--- Data excerpts Enclosed Below ---
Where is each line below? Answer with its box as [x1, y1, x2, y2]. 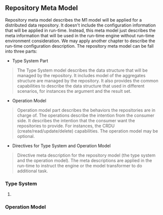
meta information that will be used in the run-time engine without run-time [5, 32, 155, 38]
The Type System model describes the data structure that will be [17, 67, 148, 73]
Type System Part [12, 57, 48, 63]
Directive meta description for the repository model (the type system [17, 152, 156, 158]
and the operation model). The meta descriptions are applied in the [17, 157, 152, 163]
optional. [17, 133, 35, 139]
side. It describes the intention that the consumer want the [17, 117, 136, 123]
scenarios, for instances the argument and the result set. [17, 88, 132, 94]
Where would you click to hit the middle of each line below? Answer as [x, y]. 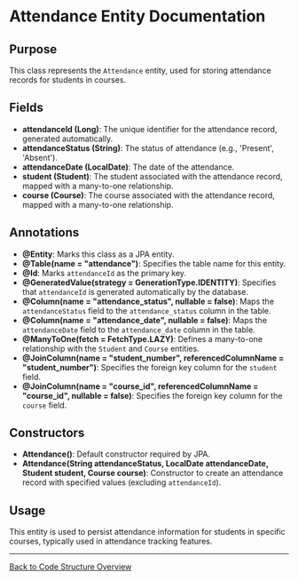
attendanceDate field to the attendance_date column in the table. [138, 330]
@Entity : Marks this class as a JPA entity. [98, 254]
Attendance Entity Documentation [137, 16]
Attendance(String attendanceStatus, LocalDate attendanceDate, [145, 464]
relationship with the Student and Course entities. [110, 348]
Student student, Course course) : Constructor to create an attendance [153, 473]
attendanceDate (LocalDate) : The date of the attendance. [128, 167]
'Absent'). [39, 157]
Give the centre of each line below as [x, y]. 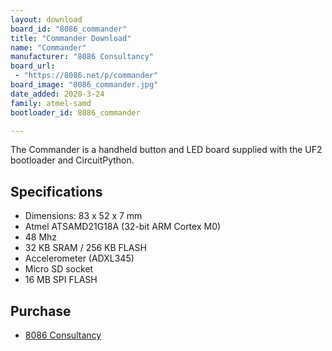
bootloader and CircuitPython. [72, 160]
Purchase [41, 311]
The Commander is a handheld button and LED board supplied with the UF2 [166, 150]
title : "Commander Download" [71, 38]
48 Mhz [41, 237]
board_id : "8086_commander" [69, 29]
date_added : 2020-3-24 [57, 94]
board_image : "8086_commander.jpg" [84, 85]
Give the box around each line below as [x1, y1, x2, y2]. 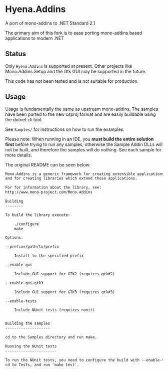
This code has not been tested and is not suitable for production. [5, 78, 139, 84]
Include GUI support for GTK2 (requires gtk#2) [14, 271, 115, 276]
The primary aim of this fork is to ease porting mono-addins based [5, 30, 142, 36]
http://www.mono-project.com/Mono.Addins [5, 190, 93, 195]
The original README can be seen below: [5, 161, 91, 167]
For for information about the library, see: [5, 185, 101, 190]
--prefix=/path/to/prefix [5, 244, 59, 249]
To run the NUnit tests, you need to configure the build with [5, 357, 140, 362]
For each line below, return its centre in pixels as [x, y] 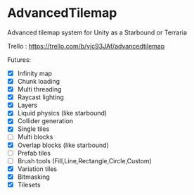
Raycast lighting [41, 97]
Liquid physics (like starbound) [62, 113]
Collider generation [45, 121]
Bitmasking [34, 177]
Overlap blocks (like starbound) [63, 145]
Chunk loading [39, 81]
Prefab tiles [34, 153]
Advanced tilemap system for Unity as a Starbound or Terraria [97, 32]
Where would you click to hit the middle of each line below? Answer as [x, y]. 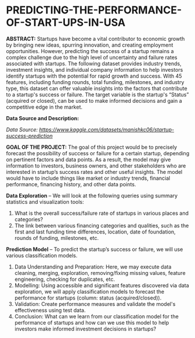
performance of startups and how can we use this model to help [92, 322]
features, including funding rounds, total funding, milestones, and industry [95, 82]
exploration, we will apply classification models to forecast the [89, 291]
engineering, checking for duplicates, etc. [65, 279]
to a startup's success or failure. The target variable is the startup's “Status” [97, 95]
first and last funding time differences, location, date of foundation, [95, 232]
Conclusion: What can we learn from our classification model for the [97, 316]
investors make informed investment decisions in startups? [85, 329]
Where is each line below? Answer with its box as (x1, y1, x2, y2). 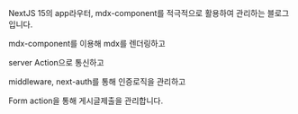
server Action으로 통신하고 (8, 57, 104, 67)
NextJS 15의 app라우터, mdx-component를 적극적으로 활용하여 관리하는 (8, 8, 266, 18)
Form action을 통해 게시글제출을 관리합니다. (8, 95, 164, 106)
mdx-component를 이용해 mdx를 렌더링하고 (8, 39, 166, 48)
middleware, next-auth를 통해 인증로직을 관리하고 (8, 76, 186, 87)
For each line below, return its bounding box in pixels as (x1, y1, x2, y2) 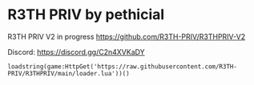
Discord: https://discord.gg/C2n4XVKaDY (7, 47, 145, 56)
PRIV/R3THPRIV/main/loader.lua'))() (7, 69, 130, 77)
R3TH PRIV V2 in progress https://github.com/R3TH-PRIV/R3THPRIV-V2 (7, 32, 246, 41)
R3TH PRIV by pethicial (7, 6, 165, 24)
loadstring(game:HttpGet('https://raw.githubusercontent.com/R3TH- (7, 62, 238, 71)
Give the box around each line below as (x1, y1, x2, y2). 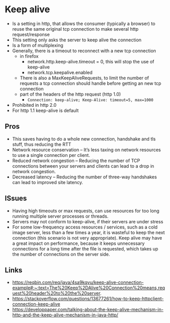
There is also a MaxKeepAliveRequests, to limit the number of (19, 75, 149, 81)
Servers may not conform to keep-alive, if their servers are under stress (12, 218, 164, 224)
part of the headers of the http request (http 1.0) (19, 91, 121, 97)
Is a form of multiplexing (12, 42, 63, 48)
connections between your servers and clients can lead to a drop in (12, 163, 154, 169)
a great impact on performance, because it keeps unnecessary (12, 240, 145, 246)
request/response (12, 31, 50, 37)
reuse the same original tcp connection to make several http (12, 26, 139, 32)
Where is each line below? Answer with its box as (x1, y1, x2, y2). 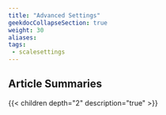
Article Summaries (8, 77, 103, 91)
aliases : (8, 33, 37, 42)
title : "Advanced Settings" (8, 11, 101, 20)
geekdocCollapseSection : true (8, 19, 108, 27)
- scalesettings (11, 48, 66, 56)
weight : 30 (8, 26, 44, 34)
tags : (8, 41, 26, 49)
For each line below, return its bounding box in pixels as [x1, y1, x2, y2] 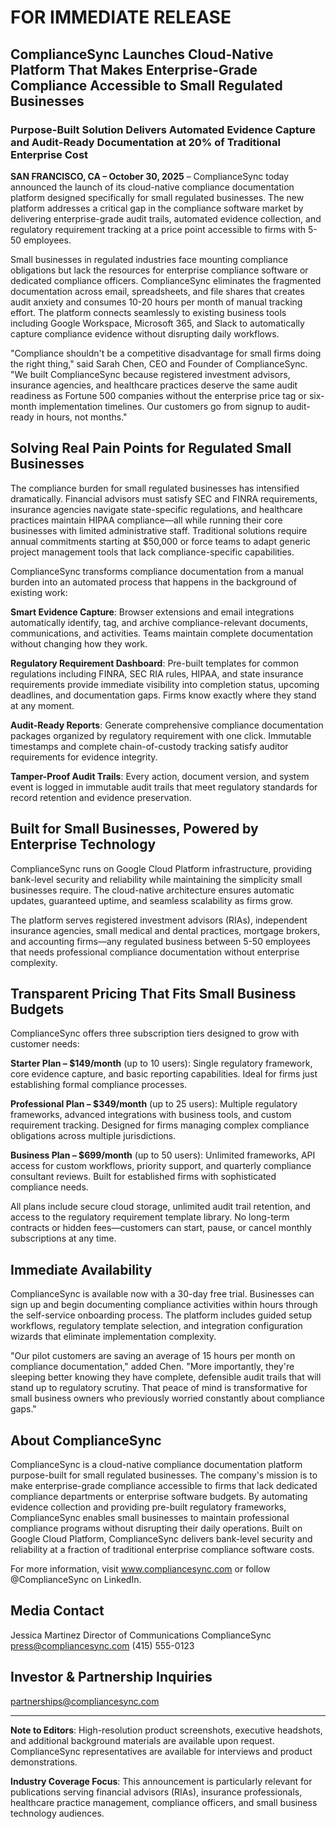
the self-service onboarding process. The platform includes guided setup [10, 1309, 313, 1321]
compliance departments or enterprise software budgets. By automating [10, 1490, 308, 1502]
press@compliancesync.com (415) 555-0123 [10, 1639, 195, 1651]
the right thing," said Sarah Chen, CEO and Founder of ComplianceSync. [10, 357, 308, 370]
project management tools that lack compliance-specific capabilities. [10, 546, 295, 558]
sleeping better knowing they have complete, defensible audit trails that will [10, 1371, 322, 1383]
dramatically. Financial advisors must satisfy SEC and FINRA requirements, [10, 492, 318, 505]
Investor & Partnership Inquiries [10, 1669, 213, 1686]
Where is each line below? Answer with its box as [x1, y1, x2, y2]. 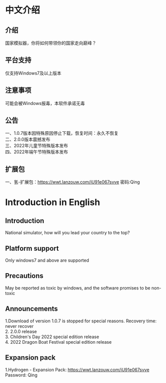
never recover [5, 323, 34, 329]
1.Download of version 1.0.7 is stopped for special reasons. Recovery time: [5, 318, 157, 324]
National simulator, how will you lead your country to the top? [5, 230, 130, 236]
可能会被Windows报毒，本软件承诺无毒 [5, 100, 85, 106]
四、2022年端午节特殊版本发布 [5, 149, 68, 155]
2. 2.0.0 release [5, 328, 37, 334]
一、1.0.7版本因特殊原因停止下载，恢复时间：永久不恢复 [5, 130, 119, 136]
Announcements [5, 304, 58, 313]
--- End of Enclosed Data excerpts ---
Would you please print the entries once more, word for word, minus the pictures?

> _Completed task_
Where is each line below? Answer with its box as [x1, y1, x2, y2]. 
meta information that will be used in the run-time engine without run-time [5, 32, 155, 38]
The Type System model describes the data structure that will be [17, 67, 148, 73]
Type System Part [12, 57, 48, 63]
Directive meta description for the repository model (the type system [17, 152, 156, 158]
and the operation model). The meta descriptions are applied in the [17, 157, 152, 163]
optional. [17, 133, 35, 139]
side. It describes the intention that the consumer want the [17, 117, 136, 123]
scenarios, for instances the argument and the result set. [17, 88, 132, 94]
Where would you click to hit the middle of each line below? Answer as [x, y]. 
attendanceDate field to the attendance_date column in the table. [138, 330]
@Entity : Marks this class as a JPA entity. [98, 254]
Attendance Entity Documentation [137, 16]
Attendance(String attendanceStatus, LocalDate attendanceDate, [145, 464]
relationship with the Student and Course entities. [110, 348]
Student student, Course course) : Constructor to create an attendance [153, 473]
attendanceDate (LocalDate) : The date of the attendance. [128, 167]
'Absent'). [39, 157]
Give the centre of each line below as [x, y]. 
bootloader and CircuitPython. [72, 160]
Purchase [41, 311]
The Commander is a handheld button and LED board supplied with the UF2 [166, 150]
title : "Commander Download" [71, 38]
48 Mhz [41, 237]
board_id : "8086_commander" [69, 29]
date_added : 2020-3-24 [57, 94]
board_image : "8086_commander.jpg" [84, 85]
Give the box around each line below as [x1, y1, x2, y2]. 
This code has not been tested and is not suitable for production. [5, 78, 139, 84]
Include GUI support for GTK2 (requires gtk#2) [14, 271, 115, 276]
The primary aim of this fork is to ease porting mono-addins based [5, 30, 142, 36]
http://www.mono-project.com/Mono.Addins [5, 190, 93, 195]
The original README can be seen below: [5, 161, 91, 167]
For for information about the library, see: [5, 185, 101, 190]
--prefix=/path/to/prefix [5, 244, 59, 249]
To run the NUnit tests, you need to configure the build with [5, 357, 140, 362]
For each line below, return its centre in pixels as [x, y] 
Raycast lighting [41, 97]
Liquid physics (like starbound) [62, 113]
Collider generation [45, 121]
Bitmasking [34, 177]
Overlap blocks (like starbound) [63, 145]
Chunk loading [39, 81]
Prefab tiles [34, 153]
Advanced tilemap system for Unity as a Starbound or Terraria [97, 32]
Where would you click to hit the middle of each line below? Answer as [x, y]. 
performance of startups and how can we use this model to help [92, 322]
features, including funding rounds, total funding, milestones, and industry [95, 82]
exploration, we will apply classification models to forecast the [89, 291]
engineering, checking for duplicates, etc. [65, 279]
to a startup's success or failure. The target variable is the startup's “Status” [97, 95]
first and last funding time differences, location, date of foundation, [95, 232]
Conclusion: What can we learn from our classification model for the [97, 316]
investors make informed investment decisions in startups? [85, 329]
Where is each line below? Answer with its box as (x1, y1, x2, y2). 
server Action으로 통신하고 (8, 57, 104, 67)
NextJS 15의 app라우터, mdx-component를 적극적으로 활용하여 관리하는 (8, 8, 266, 18)
Form action을 통해 게시글제출을 관리합니다. (8, 95, 164, 106)
mdx-component를 이용해 mdx를 렌더링하고 (8, 39, 166, 48)
middleware, next-auth를 통해 인증로직을 관리하고 (8, 76, 186, 87)
For each line below, return its bounding box in pixels as (x1, y1, x2, y2) 
Discord: https://discord.gg/C2n4XVKaDY (7, 47, 145, 56)
PRIV/R3THPRIV/main/loader.lua'))() (7, 69, 130, 77)
R3TH PRIV V2 in progress https://github.com/R3TH-PRIV/R3THPRIV-V2 (7, 32, 246, 41)
R3TH PRIV by pethicial (7, 6, 165, 24)
loadstring(game:HttpGet('https://raw.githubusercontent.com/R3TH- (7, 62, 238, 71)
Give the box around each line below as (x1, y1, x2, y2). 
There is also a MaxKeepAliveRequests, to limit the number of (19, 75, 149, 81)
Servers may not conform to keep-alive, if their servers are under stress (12, 218, 164, 224)
part of the headers of the http request (http 1.0) (19, 91, 121, 97)
Is a form of multiplexing (12, 42, 63, 48)
connections between your servers and clients can lead to a drop in (12, 163, 154, 169)
a great impact on performance, because it keeps unnecessary (12, 240, 145, 246)
request/response (12, 31, 50, 37)
reuse the same original tcp connection to make several http (12, 26, 139, 32)
Where is each line below? Answer with its box as (x1, y1, x2, y2). 
Article Summaries (8, 77, 103, 91)
aliases : (8, 33, 37, 42)
title : "Advanced Settings" (8, 11, 101, 20)
geekdocCollapseSection : true (8, 19, 108, 27)
- scalesettings (11, 48, 66, 56)
weight : 30 (8, 26, 44, 34)
tags : (8, 41, 26, 49)
For each line below, return its bounding box in pixels as [x1, y1, x2, y2] 
the self-service onboarding process. The platform includes guided setup [10, 1309, 313, 1321]
compliance departments or enterprise software budgets. By automating [10, 1490, 308, 1502]
press@compliancesync.com (415) 555-0123 [10, 1639, 195, 1651]
the right thing," said Sarah Chen, CEO and Founder of ComplianceSync. [10, 357, 308, 370]
project management tools that lack compliance-specific capabilities. [10, 546, 295, 558]
sleeping better knowing they have complete, defensible audit trails that will [10, 1371, 322, 1383]
dramatically. Financial advisors must satisfy SEC and FINRA requirements, [10, 492, 318, 505]
Investor & Partnership Inquiries [10, 1669, 213, 1686]
Where is each line below? Answer with its box as [x1, y1, x2, y2]. 
never recover [5, 323, 34, 329]
1.Download of version 1.0.7 is stopped for special reasons. Recovery time: [5, 318, 157, 324]
National simulator, how will you lead your country to the top? [5, 230, 130, 236]
可能会被Windows报毒，本软件承诺无毒 [5, 100, 85, 106]
四、2022年端午节特殊版本发布 [5, 149, 68, 155]
2. 2.0.0 release [5, 328, 37, 334]
一、1.0.7版本因特殊原因停止下载，恢复时间：永久不恢复 [5, 130, 119, 136]
Announcements [5, 304, 58, 313]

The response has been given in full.